# cosmo the 'cool' dog !!



## xx-nathalie-xx (Jan 10, 2005)

hey ....are you looking at me :?: 
























































isn't he the cutest  

kisses nat


----------



## stefanie_farrell (Jan 11, 2005)

ow look at tha lil gangster lol
hes so cute! The hoody-look!


----------



## Rachael Polachek (Feb 19, 2005)

He still looks like a little schmoopy pie to me. I don't think he's a tough guy at all. :love5:


----------



## Jayne (Jul 8, 2005)

Cosmo is definatly the man!! i love him :love7: 

he looks great in his hoodie


----------



## luv4mygirls (Feb 20, 2005)

uh oh chiwi likes what she sees  you KNOW you were gonna catch our eye over here with them photos!


----------



## Cooper (Jun 15, 2005)

No matter what he wears, he still looks cute. (Sorry Cosmo! I know you were going for the gansta look.)
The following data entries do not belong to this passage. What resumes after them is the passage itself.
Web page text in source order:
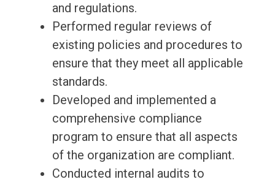
and regulations.
Performed regular reviews of
existing policies and procedures to
ensure that they meet all applicable
standards.
Developed and implemented a
comprehensive compliance
program to ensure that all aspects
of the organization are compliant.
Conducted internal audits to
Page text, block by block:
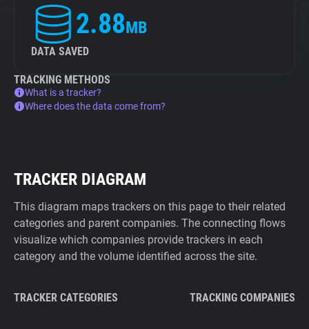
2.88MB
DATA SAVED
TRACKING METHODS
What is a tracker?
Where does the data come from?
TRACKER DIAGRAM
This diagram maps trackers on this page to their related
categories and parent companies. The connecting flows
visualize which companies provide trackers in each
category and the volume identified across the site.
TRACKER CATEGORIES TRACKING COMPANIES
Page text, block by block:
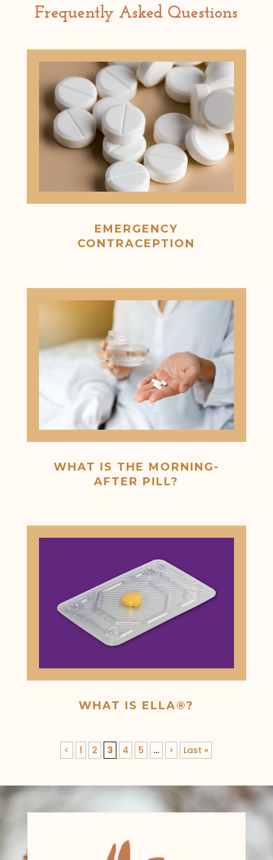
Frequently Asked Questions
EMERGENCY
CONTRACEPTION
WHAT IS THE MORNING-
AFTER PILL?
WHAT IS ELLA®?
< 1 2 3 4 5 ... > Last »
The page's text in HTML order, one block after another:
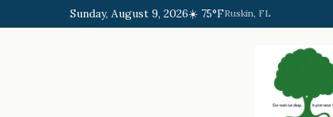
Sunday, August 9, 2026☀️ 75°FRuskin, FL
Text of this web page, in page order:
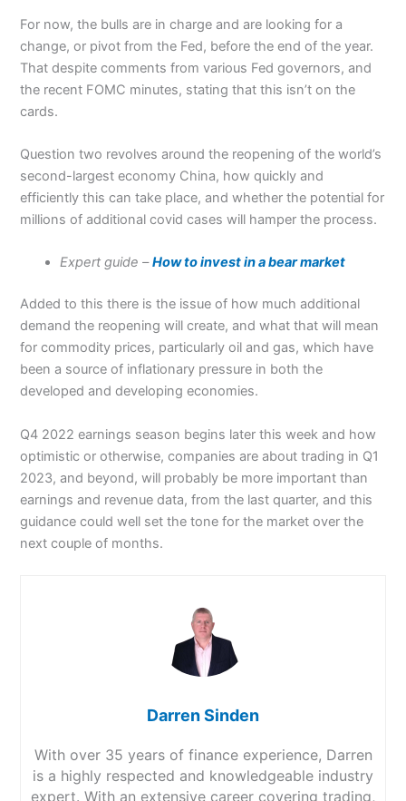
For now, the bulls are in charge and are looking for a
change, or pivot from the Fed, before the end of the year.
That despite comments from various Fed governors, and
the recent FOMC minutes, stating that this isn’t on the
cards.
Question two revolves around the reopening of the world’s
second-largest economy China, how quickly and
efficiently this can take place, and whether the potential for
millions of additional covid cases will hamper the process.
Expert guide –How to invest in a bear market
Added to this there is the issue of how much additional
demand the reopening will create, and what that will mean
for commodity prices, particularly oil and gas, which have
been a source of inflationary pressure in both the
developed and developing economies.
Q4 2022 earnings season begins later this week and how
optimistic or otherwise, companies are about trading in Q1
2023, and beyond, will probably be more important than
earnings and revenue data, from the last quarter, and this
guidance could well set the tone for the market over the
next couple of months.
Darren Sinden
With over 35 years of finance experience, Darren
is a highly respected and knowledgeable industry
expert. With an extensive career covering trading,
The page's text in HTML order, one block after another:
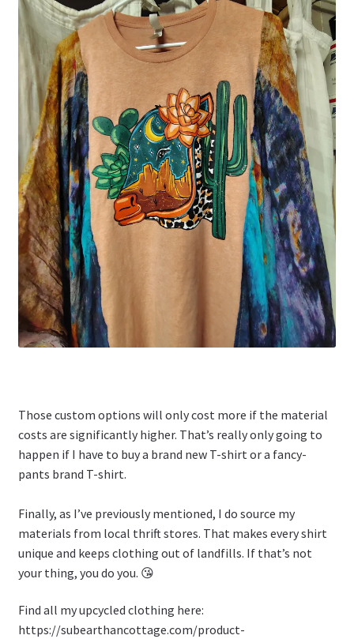
Those custom options will only cost more if the material
costs are significantly higher. That’s really only going to
happen if I have to buy a brand new T-shirt or a fancy-
pants brand T-shirt.
Finally, as I’ve previously mentioned, I do source my
materials from local thrift stores. That makes every shirt
unique and keeps clothing out of landfills. If that’s not
your thing, you do you. 😘
Find all my upcycled clothing here:
https://subearthancottage.com/product-
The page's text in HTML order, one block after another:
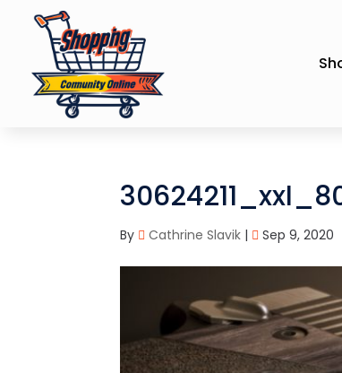
By Cathrine Slavik | Sep 9, 2020
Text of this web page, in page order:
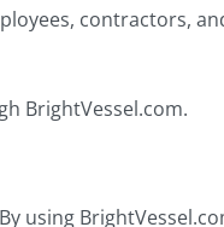
contractors,
BrightVessel.com.
using
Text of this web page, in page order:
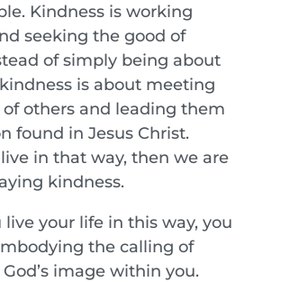
Kindness is working
seeking the good of
of simply being about
is about meeting
others and leading them
found in Jesus Christ.
in that way, then we are
kindness.
live your life in this way, you
the calling of
image within you.
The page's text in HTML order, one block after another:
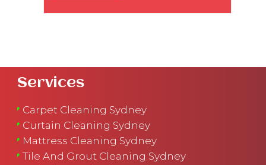
Services
Carpet Cleaning Sydney
Curtain Cleaning Sydney
Mattress Cleaning Sydney
Tile And Grout Cleaning Sydney
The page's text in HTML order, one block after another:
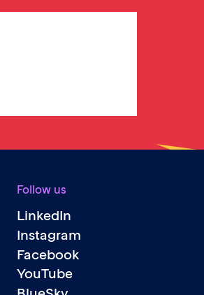
Follow us
LinkedIn
Instagram
Facebook
YouTube
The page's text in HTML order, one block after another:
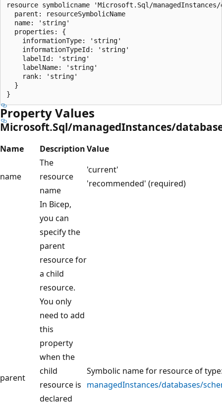
resource symbolicname 'Microsoft.Sql/
  parent: resourceSymbolicName
  name: 'string'
  properties: {
    informationType: 'string'
    informationTypeId: 'string'
    labelId: 'string'
    labelName: 'string'
    rank: 'string'
  }
Property Values
Microsoft.Sql/managedInstances/
Name DescriptionValue
name
The
resource
name
'current'
'recommended' (required)
parent
In Bicep,
you can
specify the
parent
resource for
a child
resource.
You only
need to add
this
property
when the
child
resource is
declared
Symbolic name for resource of
managedInstances/databases/
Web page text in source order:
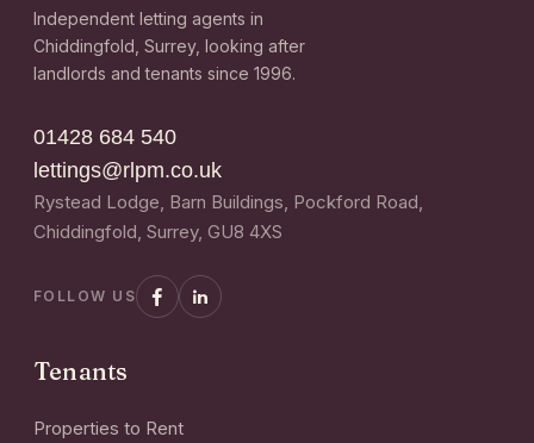
Independent letting agents in
Chiddingfold, Surrey, looking after
landlords and tenants since 1996.
01428 684 540
lettings@rlpm.co.uk
Rystead Lodge, Barn Buildings, Pockford Road,
Chiddingfold, Surrey, GU8 4XS
FOLLOW US
Tenants
Properties to Rent
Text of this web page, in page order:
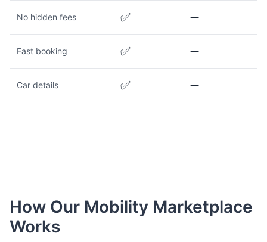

Maybe if you got him some bling-bling he'd look more like a tough guy.


----------



## KJsChihuahuas (Jan 6, 2005)

omg he is so handsome!!


----------



## OzzyAndLilysMom (Mar 9, 2004)

LMAO - Eminem watch your back :lol:


----------



## fizzy n kirbys mum (Jan 17, 2005)

:lol: he is such a lad


----------



## nabi (Nov 25, 2004)

he is too sweet looking to be " gansta " I love his mask !


----------



## Kristin (Nov 12, 2004)

LOL You know what's missing? Some huge bling around his neck LOL That would be funny!! Cosmo is such a cutie!!


----------



## mychisangel (May 6, 2005)

He certainly is one fine looking young fella.


----------



## Tinker (Jan 3, 2005)

Ok Cosmo, you're the sweetest looking gangsta dawg I ever saw. How about a smooch or two?


----------



## flute&chi (Jul 29, 2005)

he looks like a real ladie's man in that hoodie! i swear he looks just like caesura!!


----------



## stefania (Apr 16, 2005)

Ya aight bro!


----------



## Ruby's Ma (Jun 15, 2004)

So handsome!!! I love the 1st and 3rd piccies


----------



## ilovesadie (Jun 1, 2004)

Love the new hoodie! Cosmo can't help it....he's just too darn cute!!!


----------



## Gadget's Mom (Jan 14, 2005)

I'm in love


----------



## Guest (Aug 1, 2005)

:wave:


----------



## Camilla (Nov 29, 2004)

Cosmo looks great, I love the hoodie Nat!


----------



## saintschamp10 (Jul 17, 2005)

omg he is sooo adorable, i just love the hoodie.


----------



## LovelyChiPupz (May 11, 2005)

He's a handsome wee man - and that gangsta style dont fool me - he too cute


----------



## Boogaloo (Mar 27, 2004)

Oh, Cosmo who are you fooling? We all know you are the sweetest dog ever!!


----------



## Jill (Jul 1, 2005)

OMG...hysterical! I'll bet his homies are down with his bling!!!
Jill


----------



## SunnyFLMum (Apr 21, 2005)

YUp...all he needs is a diamond studded name chain "Cosmo"

what a cutie...I mean...that's one tough lookin DAWG....


----------



## Mia's Mom (Jan 25, 2005)

What a handsome little dude!


----------



## luvmydogs (May 13, 2005)

He looks way to cute in that hoodie. I love his face. Although everyone is right..he could use some bling bling!

Leslie


----------



## xx-nathalie-xx (Jan 10, 2005)

thank you all for the lovely compliments  

kisses nat


----------



## Kari (May 13, 2004)

Cosmo is such a handsome little guy!!!


----------



## Jessica (Jul 11, 2004)

It reminds of something I did with Harley this past winter. So cute!
Edit- I can't get the pic to work


----------



## CooperChi (Dec 16, 2004)

awww Nat, he is so cool!!! 8) Cosmo, he's my favorite  I wish him and Cooper could meet up. :wink: They'd be best buds!


----------



## KB (Apr 13, 2004)

8) 8) Cool shots yo 8) 8)


----------



## Kioana (Mar 1, 2005)

where did you get that from i keeo looking for hoodies but can't find one


----------



## belladoggie (Mar 28, 2005)

Quote - uh oh chiwi likes what she sees 

Oh Chiwi, you gotta get over this bad-boy thing you got! :lol:


----------



## luv4mygirls (Feb 20, 2005)

belladoggie said:


> Quote - uh oh chiwi likes what she sees
> 
> Oh Chiwi, you gotta get over this bad-boy thing you got! :lol:


yeah i tell her that all the time but she takes after her mama. i'm trying to practice what i preach!


----------